It’s officially Spring here. Yesterday while I was washing the windows I cooked up and wrote about 3 different posts in my head. Somehow I feel like they will be a mashup in this post, a bit like the corned beef hash I made earlier this week.
Première – Last weekend, Khaled and I went on a big old grownup date. I got dressed up in my date clothes and we drove an hour outside of town and to a place I’d never been before. It’s not that we were an hour outside of town, it’s not that we were in a place I’d never been before that is soo notable, it’s the fact that we were at a rock concert in a large city, at a huge arena, and on the way into the building, we saw 5 Hijabis in their early 20’s accompanied by 2 boys of the same age.
I pointed them out to Khaled, and I looked for them once we crossed the parking lot to where they were walking. I wanted to get a picture with them, or ask them if I could take a photo with them. I know I shouldn’t be surprised, but I was! This place was the most unusual place to date that I’ve come across women wearing hijab. It certainly stretched my bubble of understanding. I don’t even know if they would have been receptive to talking to me, but I was so curious.
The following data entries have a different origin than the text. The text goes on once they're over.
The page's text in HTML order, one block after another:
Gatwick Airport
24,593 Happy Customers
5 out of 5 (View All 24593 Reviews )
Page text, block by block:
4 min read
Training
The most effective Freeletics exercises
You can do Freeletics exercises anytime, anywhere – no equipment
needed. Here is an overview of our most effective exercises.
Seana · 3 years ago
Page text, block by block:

Deuxième – I have the opinion that making friends as an adult is somewhat like dating. You find someone you think you might have something in common with, you approach, you speak with them, and somehow you try to transition from being casual acquaintances. I most often never progress past the text friendship. I have just a small handful of ladies who will go out in public with me and hang out. I’m okay with this, because it has always been my nature to have a small nucleus of an inner circle. I find it disheartening when there are people who are ‘friends’ with you only because their kids like your kids. There are a few of those people in my life at the moment, and every time I make an overture to do something with them outside of a kid centered event, I get the distinct ‘I’m just not that into you’ rebuff.
So, when I got the invitation to a wedding celebration in the community, I was stunned. I’m acquainted with the mother of the bride, but I don’t know the bride at all. Naena and my sister-in-law said that it is something that is done to announce the kitab to the community. So that it is known that it is acceptable for the bride and groom to be seen together without a chaperone.I didn’t know what I should do. Go, make an appearance, try to do my best at fitting in, take a nice gift…my daughters will be doing this eventually. Do I just send a gift? I don’t know anyone else that is going for sure.
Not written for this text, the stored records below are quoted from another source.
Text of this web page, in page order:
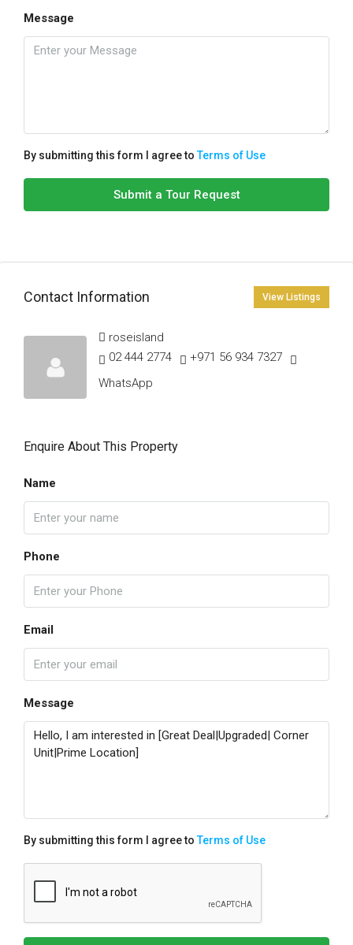
Message
By submitting this form I agree toTerms of Use
Submit a Tour Request
Contact Information View Listings
roseisland
02 444 2774
+971 56 934 7327
WhatsApp
Enquire About This Property
Name
Phone
Email
Message
By submitting this form I agree toTerms of Use
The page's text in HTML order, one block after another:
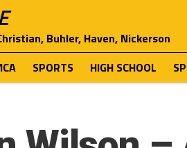
Buhler, Haven, Nickerson
SPORTS HIGH SCHOOL
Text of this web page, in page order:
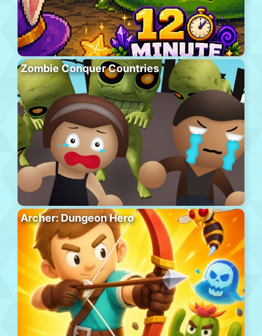
Zombie Conquer Countries
Archer: Dungeon Hero

I’m really anxious. In the politics of the Muslim community hierarchy, does this mean something? I’m planning on wearing my black, knee-length, long sleeve wrap dress (think DVF) and silver jewelry (think Diamonds by the Yard) stockings and pumps. It is supposed to be a ladies’ only event, but I will most likely wear my holiday abaya over the top just in case there are boys in attendance for part of the evening.
Troisième – Last year I was introduced to Kombucha by a dear friend of mine, and I’ve had it several times now. Most often I drink it when I’m feeling like I’m coming down with some virus…it helps boost my immunity and I stave off the cold. When I found out how expensive it is, I tried to brew some on my own. I tried two times unsuccessfully. I’ve all but given up, but when I went on my Kombucha run this last time, I felt like I was wasting the money. Then, earlier this week, Muslim Hippie had her first successful batch. I was so thrilled for her. I don’t know Muslim Hippie IRL, but I’ve been following her blog now for about 6 months and I just love to read what she has to say. I commented and congratulated her on her success. The next post, she shared the video instructions that she followed to get her successful brew. I’ve got a store-bought bottle of Kombucha sitting in the back of my fridge right now. I’m heavily debating if I should drink it or try to grow a mother and brew my own.
Quatrième – This post is devoid of any photographs because I’ve run out of free space. I love WordPress, so I’m in the process of trying to figure out the pros and cons of a paid account. When I upgrade, do I automatically own my domain? Do I have unlimited picture space? Should I just delete some pictures and links? SIGH. My brain still hurts from doing our taxes this year, I need a simple chart that will answer all of my questions instead of filtering through the website on my own.